In Tanzania, a matriarch named Deep Waters adopts Ishi and escorts him toward Kenya. After their farewell at the border, a scent on the breeze triggers Ishi’s long-suppressed memory of the massacre of his birth family. He follows the scent to Gichinga’s poaching camp and kills the now-elderly poacher and his crew in their sleep. The film crew never connects the deaths to their elephant, and the herd that Gichinga had targeted survives.
The surviving Hathaways and Brandeis converge at Salisbury as Ishi enters Tsavo with old bachelor herd mates. Heavy rains swell the last river into a dangerous torrent. Ishi nearly drowns attempting to cross and is swept toward a waterfall, but he eventually reaches the shallows. The crossing is broadcast live worldwide. Kamau and Amanda walk with him the final half-day to Salisbury.
His time there is brief. Too weak to eat, he sleeps outside the gate with Kamau. Elephants from his past arrive to pay respects: Mother Blue, old herd mates, and the ancient females who first told him of his family’s fate decades ago. On his third night, Ishi slips away before dawn. Kamau and Amanda find him in the meadow where the original massacre occurred, the same place Kamau first found him 50 years earlier.

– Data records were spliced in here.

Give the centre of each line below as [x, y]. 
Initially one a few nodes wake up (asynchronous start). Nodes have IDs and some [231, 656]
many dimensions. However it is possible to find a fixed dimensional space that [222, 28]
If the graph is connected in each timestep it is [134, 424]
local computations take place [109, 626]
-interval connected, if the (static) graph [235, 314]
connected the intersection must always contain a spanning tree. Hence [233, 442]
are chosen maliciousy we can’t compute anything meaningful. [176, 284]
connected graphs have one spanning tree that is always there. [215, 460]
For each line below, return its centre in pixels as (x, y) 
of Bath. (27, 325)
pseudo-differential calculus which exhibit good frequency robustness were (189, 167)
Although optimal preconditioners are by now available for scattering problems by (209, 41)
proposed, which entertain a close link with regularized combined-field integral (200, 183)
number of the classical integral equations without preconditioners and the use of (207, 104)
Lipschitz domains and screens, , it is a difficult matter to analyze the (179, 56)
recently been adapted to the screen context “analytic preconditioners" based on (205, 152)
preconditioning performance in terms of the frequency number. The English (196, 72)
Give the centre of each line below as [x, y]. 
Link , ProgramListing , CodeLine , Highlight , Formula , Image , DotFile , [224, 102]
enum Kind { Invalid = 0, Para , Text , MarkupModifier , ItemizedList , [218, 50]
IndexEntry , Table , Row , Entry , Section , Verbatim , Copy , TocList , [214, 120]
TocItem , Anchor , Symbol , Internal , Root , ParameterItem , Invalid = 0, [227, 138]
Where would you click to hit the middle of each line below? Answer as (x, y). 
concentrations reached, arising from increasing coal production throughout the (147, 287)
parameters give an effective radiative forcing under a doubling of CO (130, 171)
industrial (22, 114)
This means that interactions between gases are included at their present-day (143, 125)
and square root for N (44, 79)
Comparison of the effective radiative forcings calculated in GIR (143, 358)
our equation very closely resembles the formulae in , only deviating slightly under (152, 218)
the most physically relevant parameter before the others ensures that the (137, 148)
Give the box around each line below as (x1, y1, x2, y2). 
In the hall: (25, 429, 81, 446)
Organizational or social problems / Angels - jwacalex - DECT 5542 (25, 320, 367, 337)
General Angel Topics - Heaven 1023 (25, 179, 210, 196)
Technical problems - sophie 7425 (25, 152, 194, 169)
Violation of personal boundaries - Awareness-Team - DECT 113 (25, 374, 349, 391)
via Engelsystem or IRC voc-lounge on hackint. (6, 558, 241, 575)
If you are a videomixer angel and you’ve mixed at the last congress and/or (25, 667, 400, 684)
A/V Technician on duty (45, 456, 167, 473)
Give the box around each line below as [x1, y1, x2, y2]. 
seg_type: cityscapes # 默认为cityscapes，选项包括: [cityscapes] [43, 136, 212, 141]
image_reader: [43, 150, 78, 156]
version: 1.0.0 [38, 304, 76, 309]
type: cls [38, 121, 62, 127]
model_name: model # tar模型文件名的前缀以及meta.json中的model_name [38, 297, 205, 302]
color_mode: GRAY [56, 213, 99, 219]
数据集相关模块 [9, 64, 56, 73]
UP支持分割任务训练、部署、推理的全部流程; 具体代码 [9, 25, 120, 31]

In a final vision, Ishi sees his birth herd, including Moon Mother and all his relatives, grazing peacefully by the river. He presses his head to his mother’s, and their memories merge. Ishi opens his eye and reaches his trunk toward Amanda, and they say their final goodbyes.
The Epilogue reports that Kamau visits Ishi’s resting place every rainy season. Brandeis funds the Salisbury orphanage. Russell dies at 90 and is buried beside Jean and Terence overlooking Salisbury and Tsavo. Amanda begins writing her first novel, titled The Memory of an Elephant.